# Pumpkin Spice Latte



## Hauntiholik (May 17, 2006)

For the fan-addicts out there....





Pumpkin Spice Latte
makes 1-2 servings

Ingredients:
2 cups milk
2 tablespoons canned pumpkin OR 1 teaspoon of Torani Pumpkin Spice Syrup (your choice)
2 tablespoons sugar or sugar substitute - you can halve this amount
2 tablespoons vanilla extract (yes, this IS correct)
1/2 teaspoon pumpkin pie spice
1-2 shots espresso (about 1/4 cup of espresso or 1/2 cup of strong brewed coffee if you don't have an espresso machine.)

Directions:
In a saucepan combine milk, pumpkin and sugar and cook on medium heat, stirring, until steaming. Remove from heat, stir in vanilla and spice, transfer to a blender and process for 15 seconds until foamy. If you don't have a blender, don't worry about it - just whisk the mixture really well with a wire whisk.

Pour into a large mug or two mugs.

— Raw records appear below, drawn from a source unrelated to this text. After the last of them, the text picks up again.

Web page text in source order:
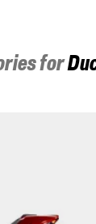
for
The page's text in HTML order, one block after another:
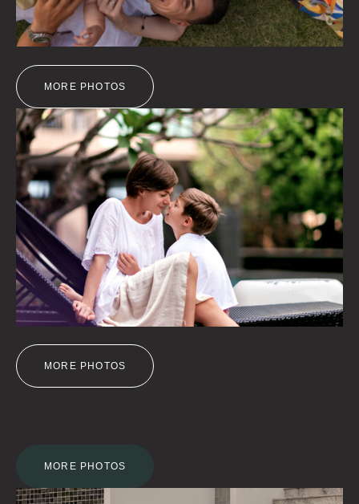
MORE PHOTOS
MORE PHOTOS
MORE PHOTOS
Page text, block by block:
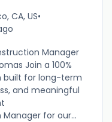
CA, US•
Manager
Join a 100%
built for long-term
and meaningful
for our...
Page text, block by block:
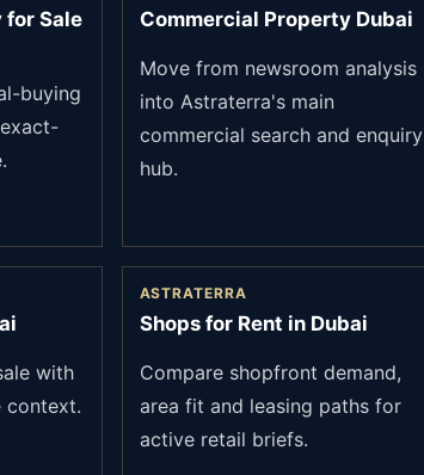
for Sale
buying
Commercial Property Dubai
Move from newsroom analysis
into Astraterra's main
commercial search and enquiry
hub.
with
context.
ASTRATERRA
Shops for Rent in Dubai
Compare shopfront demand,
area fit and leasing paths for
active retail briefs.
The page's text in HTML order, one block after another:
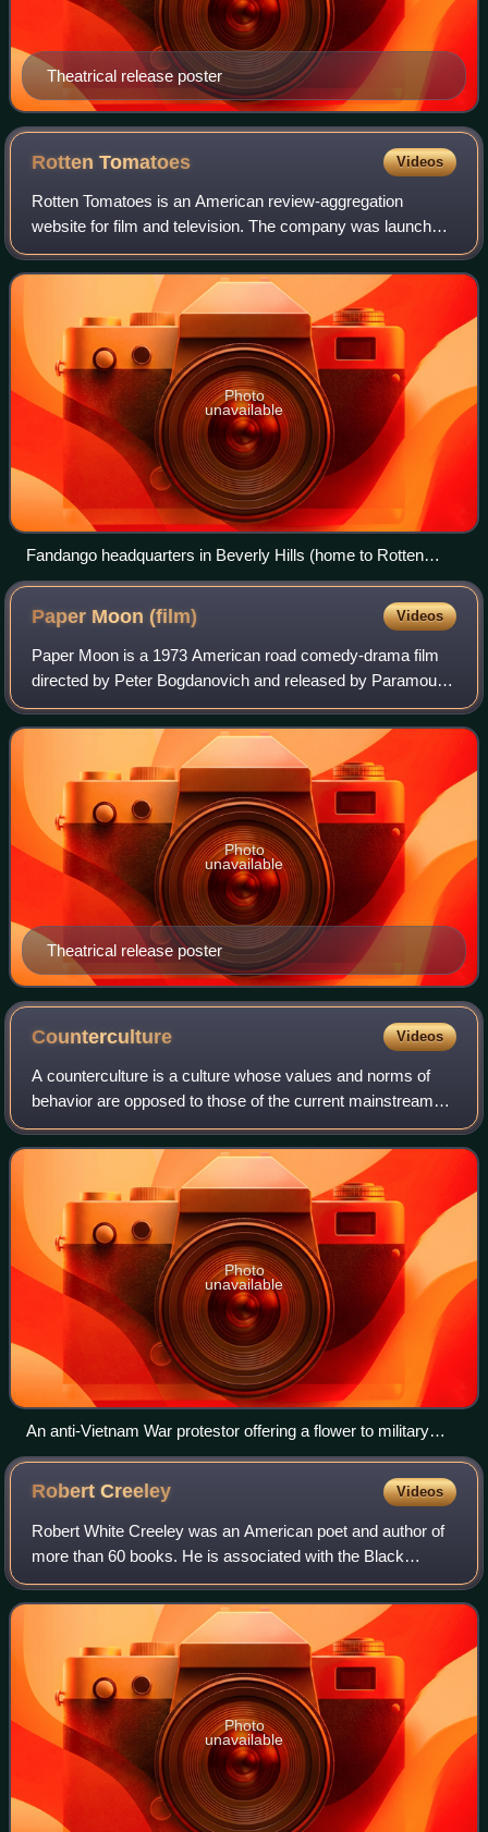
Theatrical release poster
RottenTomatoes Videos
Rotten Tomatoes is an American review-aggregation
website for film and television. The company was launched
in August 1998 by three undergraduate students at the
University of California, Berkeley: Se
Photo
unavailable
Fandango headquarters in Beverly Hills (home to Rotten
Tomatoes)
Paper Moon(film) Videos
Paper Moon is a 1973 American road comedy-drama film
directed by Peter Bogdanovich and released by Paramount
Pictures. Screenwriter Alvin Sargent adapted the script
from the 1971 novel Addie Pray by J
Theatrical release poster
Photo
unavailable
Counterculture Videos
A counterculture is a culture whose values and norms of
behavior are opposed to those of the current mainstream
society, and sometimes diametrically opposed to
mainstream cultural mores. A countercult
Photo
unavailable
An anti-Vietnam War protestor offering a flower to military
police in Arlington, Virginia, in 1967
RobertCreeley Videos
Robert White Creeley was an American poet and author of
more than 60 books. He is associated with the Black
Mountain poets, although his verse aesthetic diverged from
that school. Creeley was close wi
Photo
unavailable
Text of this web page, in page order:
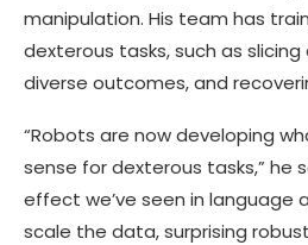
manipulation. His team has
dexterous tasks, such as
diverse outcomes, and
“Robots are now developing
sense for dexterous tasks,” he
effect we’ve seen in language
scale the data, surprising
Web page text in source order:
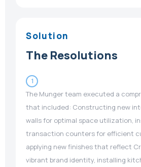
Solution
The Resolutions
1
The Munger team executed a
that included: Constructing new
walls for optimal space utilization,
transaction counters for efficient
applying new finishes that reflect
vibrant brand identity, installing
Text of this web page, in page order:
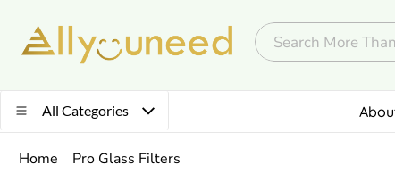
All Categories
Home Pro Glass Filters
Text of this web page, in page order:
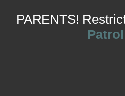
PARENTS!
Patrol
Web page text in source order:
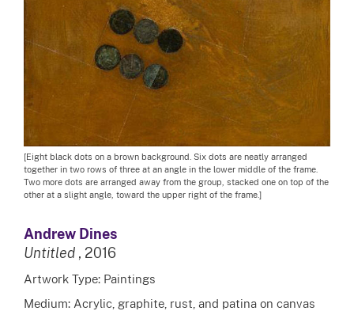
[Eight black dots on a brown background. Six dots are neatly arranged
together in two rows of three at an angle in the lower middle of the frame.
Two more dots are arranged away from the group, stacked one on top of the
other at a slight angle, toward the upper right of the frame.]
Andrew Dines
Untitled , 2016
Artwork Type: Paintings
Medium: Acrylic, graphite, rust, and patina on canvas
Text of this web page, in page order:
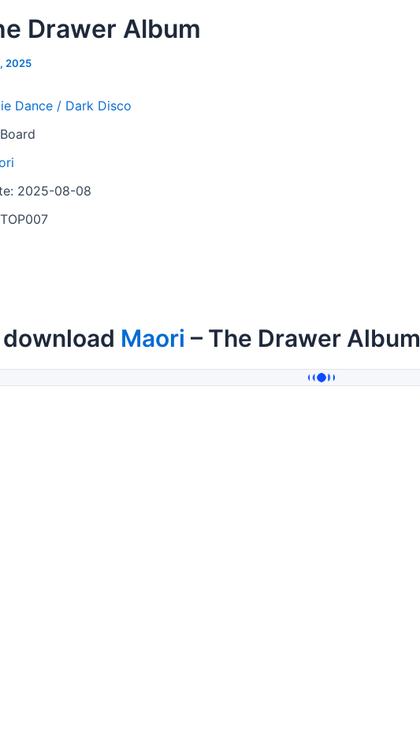
Drawer Album
2025
Dance / Dark Disco
2025-08-08
Maori – The Drawer Album
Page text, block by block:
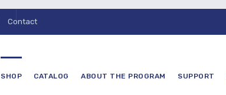
Contact
SHOP CATALOG ABOUT THE PROGRAM SUPPORT
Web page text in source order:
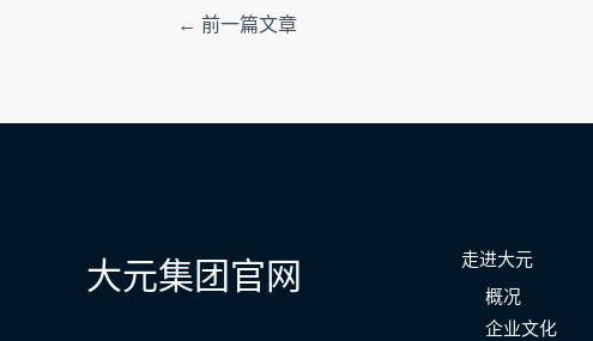
← 前一篇文章
大元集团官网
走进大元
概况
企业文化
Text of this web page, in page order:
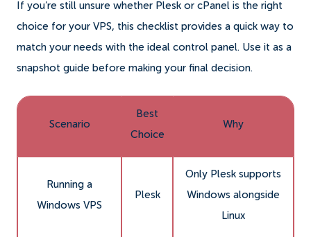
If you’re still unsure whether Plesk or cPanel is the right
choice for your VPS, this checklist provides a quick way to
match your needs with the ideal control panel. Use it as a
snapshot guide before making your final decision.
Scenario
Best
Choice
Why
Running a
Windows VPS
Plesk
Only Plesk supports
Windows alongside
Linux
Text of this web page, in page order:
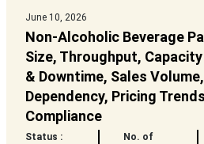
June 10, 2026
Non-Alcoholic Beverage
Size, Throughput,
& Downtime, Sales
Dependency, Pricing
Compliance
Status :
No. of
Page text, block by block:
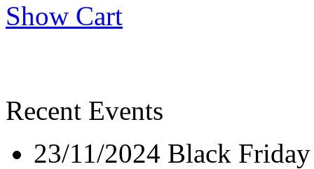
Show Cart
Recent Events
23/11/2024 Black
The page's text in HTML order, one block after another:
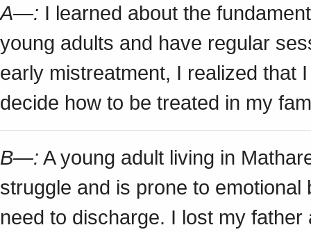
A—: I learned about the
young adults and have regular
early mistreatment, I realized that
decide how to be treated in my
B—: A young adult living in
struggle and is prone to
need to discharge. I lost my
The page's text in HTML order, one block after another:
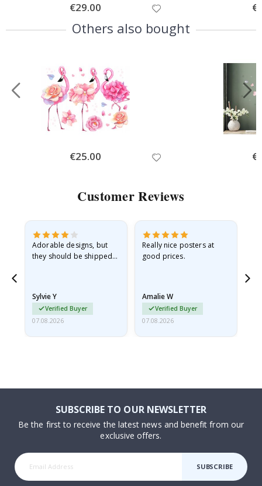
Special
Price
€29.00
Others also bought
Special
Price
€25.00
Customer Reviews
Adorable designs, but
they should be shipped
Sylvie Y
Verified Buyer
07.08.2026
Really nice posters at
good prices.
Amalie W
Verified Buyer
07.08.2026
SUBSCRIBE TO OUR NEWSLETTER
Be the first to receive the latest news and benefit from our
exclusive offers.
SUBSCRIBE
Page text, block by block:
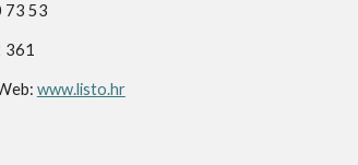
73 53
361
www.listo.hr
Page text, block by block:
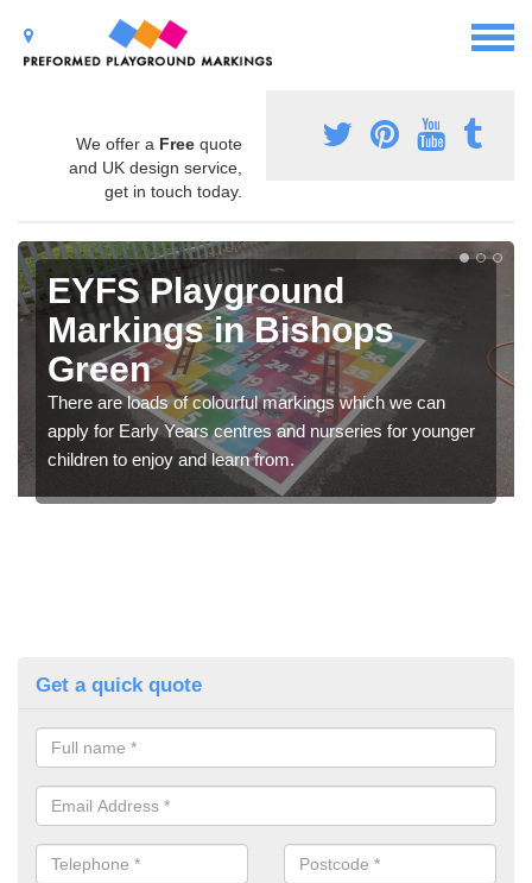
We offer a Free quote
and UK design service,
get in touch today.
EYFS Playground
Markings in Bishops
Green
There are loads of colourful markings which we can
apply for Early Years centres and nurseries for younger
children to enjoy and learn from.
Get a quick quote
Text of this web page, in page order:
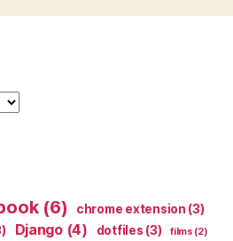
(6) chrome extension (3)
Django(4) dotfiles (3) films (2)
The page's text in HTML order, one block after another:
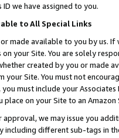
ID we have assigned to you.
to All Special Links
made available to you by us.
your Site. You are solely
created by you or
Site. You must not
must include your
place on your Site to an Amazon
we may issue you
different sub-tags in
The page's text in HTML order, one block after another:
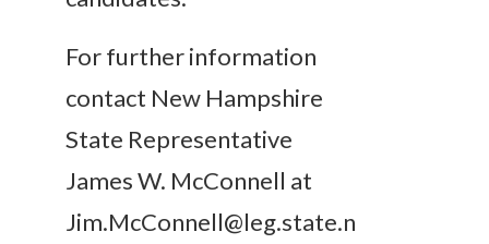
For further information
contact New Hampshire
State Representative
James W. McConnell at
Jim.McConnell@leg.state.n
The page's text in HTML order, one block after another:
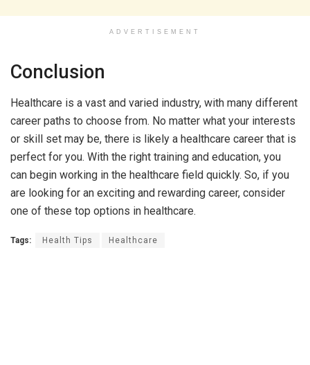
ADVERTISEMENT
Conclusion
Healthcare is a vast and varied industry, with many different
career paths to choose from. No matter what your interests
or skill set may be, there is likely a healthcare career that is
perfect for you. With the right training and education, you
can begin working in the healthcare field quickly. So, if you
are looking for an exciting and rewarding career, consider
one of these top options in healthcare.
Tags: Health Tips Healthcare
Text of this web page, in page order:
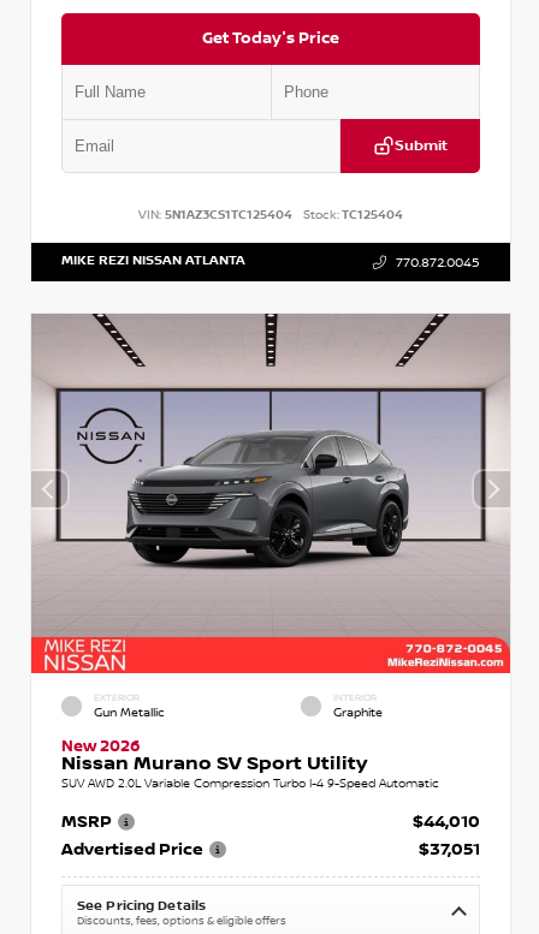
Get Today's Price
Submit
VIN: 5N1AZ3CS1TC125404 Stock:TC125404
MIKE REZI NISSAN ATLANTA 770.872.0045
EXTERIOR
Gun Metallic
INTERIOR
Graphite
New 2026
Nissan Murano SV Sport Utility
SUV AWD 2.0L Variable Compression Turbo I-4 9-Speed Automatic
MSRP
$44,010
Advertised Price
$37,051
See Pricing Details
Discounts, fees, options & eligible offers
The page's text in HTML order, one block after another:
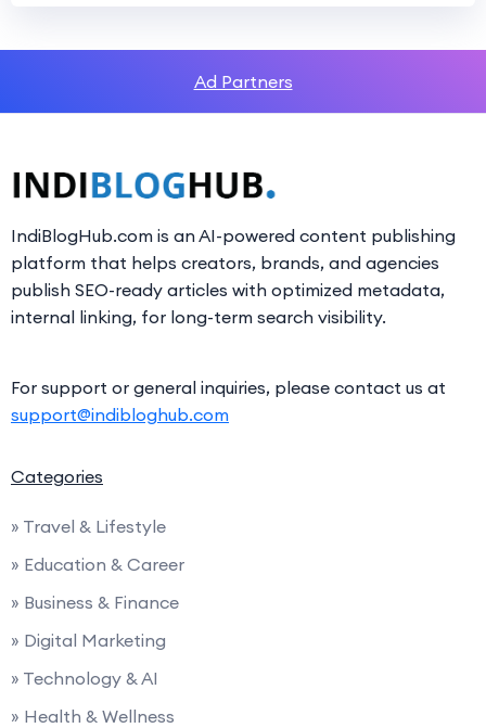
Ad Partners
IndiBlogHub.com is an AI-powered content publishing
platform that helps creators, brands, and agencies
publish SEO-ready articles with optimized metadata,
internal linking, for long-term search visibility.
For support or general inquiries, please contact us at
support@indibloghub.com
Categories
» Travel & Lifestyle
» Education & Career
» Business & Finance
» Digital Marketing
» Technology & AI
» Health & Wellness
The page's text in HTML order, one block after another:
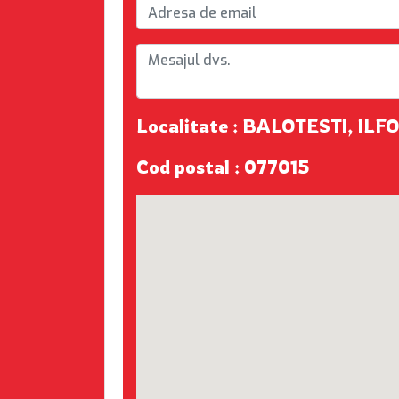
Localitate : BALOTESTI,
Cod postal : 077015
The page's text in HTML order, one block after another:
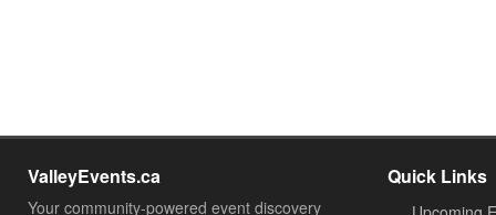
ValleyEvents.ca
Your community-powered event discovery
Quick Links
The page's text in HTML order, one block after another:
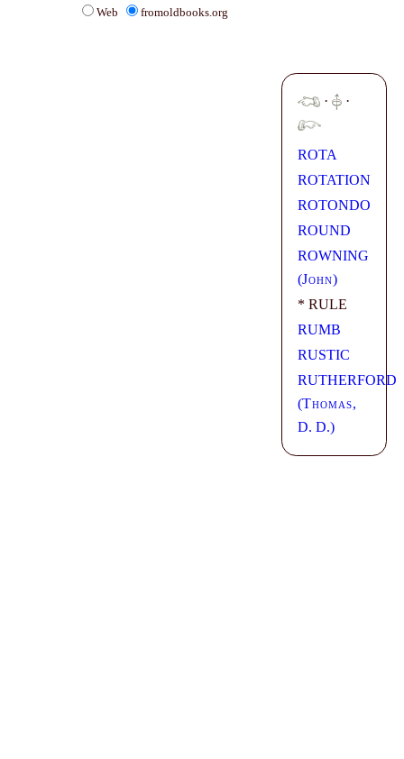
Web fromoldbooks.org
· ·
ROTA
ROTATION
ROTONDO
ROUND
ROWNING
(John)
* RULE
RUMB
RUSTIC
RUTHERFORD
(Thomas,
D. D.)
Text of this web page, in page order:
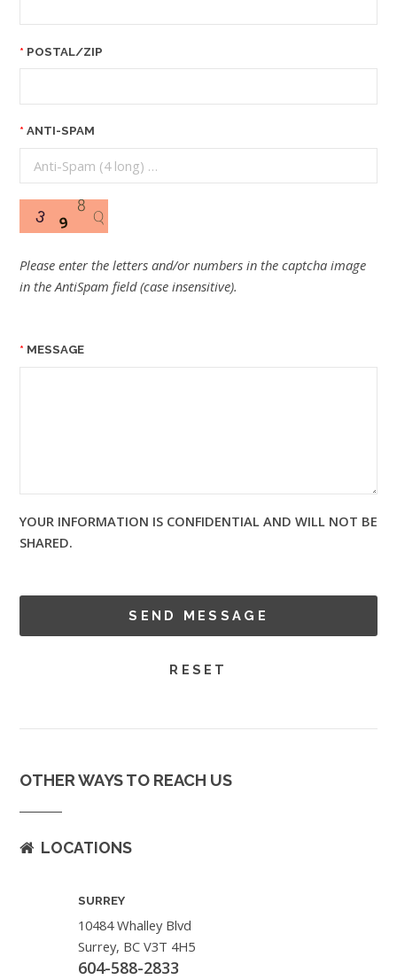
POSTAL/ZIP
ANTI-SPAM
Please enter the letters and/or numbers in the captcha image
in the AntiSpam field (case insensitive).
MESSAGE
YOUR INFORMATION IS CONFIDENTIAL AND WILL NOT BE
SHARED.
OTHER WAYS TO REACH US
LOCATIONS
SURREY
10484 Whalley Blvd
Surrey, BC V3T 4H5
604-588-2833
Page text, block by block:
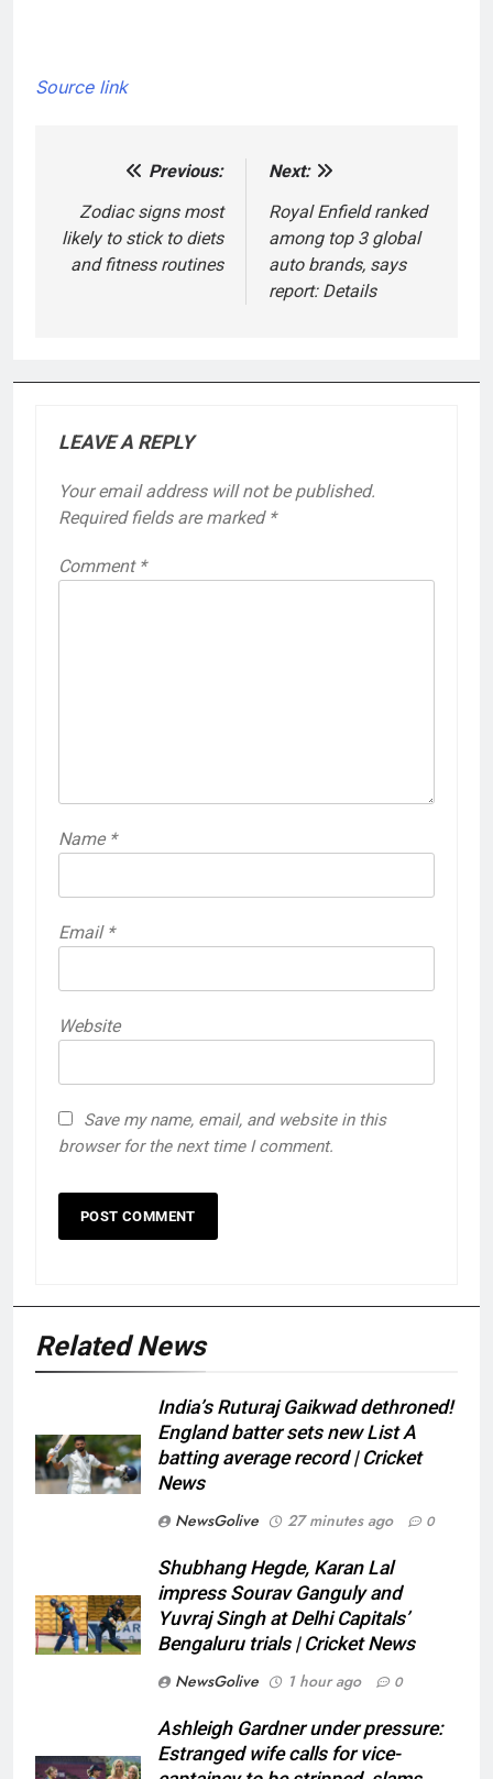
Source link
navigation
Previous:
Zodiac signs most
likely to stick to diets
and fitness routines
Next:
Royal Enfield ranked
among top 3 global
auto brands, says
report: Details
LEAVE A REPLY
Your email address will not be published.
Required fields are marked *
Comment *
Name *
Email *
Website
Save my name, email, and website in this
browser for the next time I comment.
Related News
India’s Ruturaj Gaikwad dethroned!
England batter sets new List A
batting average record | Cricket
News
NewsGolive
27 minutes ago 0
Shubhang Hegde, Karan Lal
impress Sourav Ganguly and
Yuvraj Singh at Delhi Capitals’
Bengaluru trials | Cricket News
NewsGolive
1 hour ago 0
Ashleigh Gardner under pressure:
Estranged wife calls for vice-
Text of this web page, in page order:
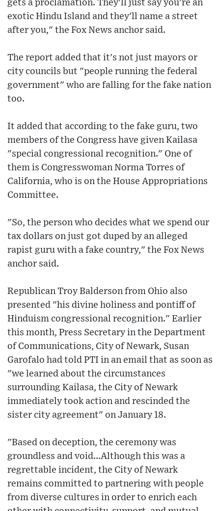
gets a proclamation. They'll just say you're an
exotic Hindu Island and they'll name a street
after you," the Fox News anchor said.
The report added that it's not just mayors or
city councils but "people running the federal
government" who are falling for the fake nation
too.
It added that according to the fake guru, two
members of the Congress have given Kailasa
"special congressional recognition." One of
them is Congresswoman Norma Torres of
California, who is on the House Appropriations
Committee.
"So, the person who decides what we spend our
tax dollars on just got duped by an alleged
rapist guru with a fake country," the Fox News
anchor said.
Republican Troy Balderson from Ohio also
presented "his divine holiness and pontiff of
Hinduism congressional recognition." Earlier
this month, Press Secretary in the Department
of Communications, City of Newark, Susan
Garofalo had told PTI in an email that as soon as
"we learned about the circumstances
surrounding Kailasa, the City of Newark
immediately took action and rescinded the
sister city agreement" on January 18.
"Based on deception, the ceremony was
groundless and void...Although this was a
regrettable incident, the City of Newark
remains committed to partnering with people
from diverse cultures in order to enrich each
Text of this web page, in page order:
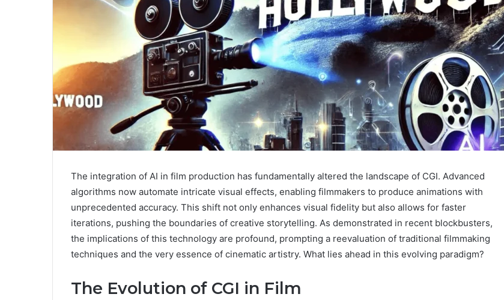
The integration of AI in film production has fundamentally altered the landscape of CGI. Advanced
algorithms now automate intricate visual effects, enabling filmmakers to produce animations with
unprecedented accuracy. This shift not only enhances visual fidelity but also allows for faster
iterations, pushing the boundaries of creative storytelling. As demonstrated in recent blockbusters,
the implications of this technology are profound, prompting a reevaluation of traditional filmmaking
techniques and the very essence of cinematic artistry. What lies ahead in this evolving paradigm?
The Evolution of CGI in Film
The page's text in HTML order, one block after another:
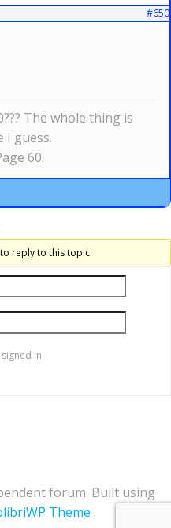
#650
The whole thing is
I guess.
60.
reply to this topic.
in
forum. Built using
Theme .
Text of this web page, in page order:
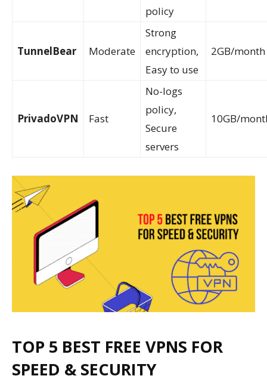
policy
TunnelBear Moderate
Strong
encryption,
Easy to use
2GB/month
PrivadoVPN Fast
No-logs
policy,
Secure
servers
10GB/
TOP 5 BEST FREE VPNS FOR
SPEED & SECURITY

Add the espresso on top.

Optional: Top with whipped cream and sprinkle pumpkin pie spice, nutmeg, or cinnamon on top.

DIY Recipe: Pumpkin Spice Latte (Just Like Starbucks!)


----------



## RoxyBlue (Oct 6, 2008)

(singing) "It's the most wonderful time of the year!" 

I love me some pumpkin spice latte! Had the first one of the season about a week ago.


----------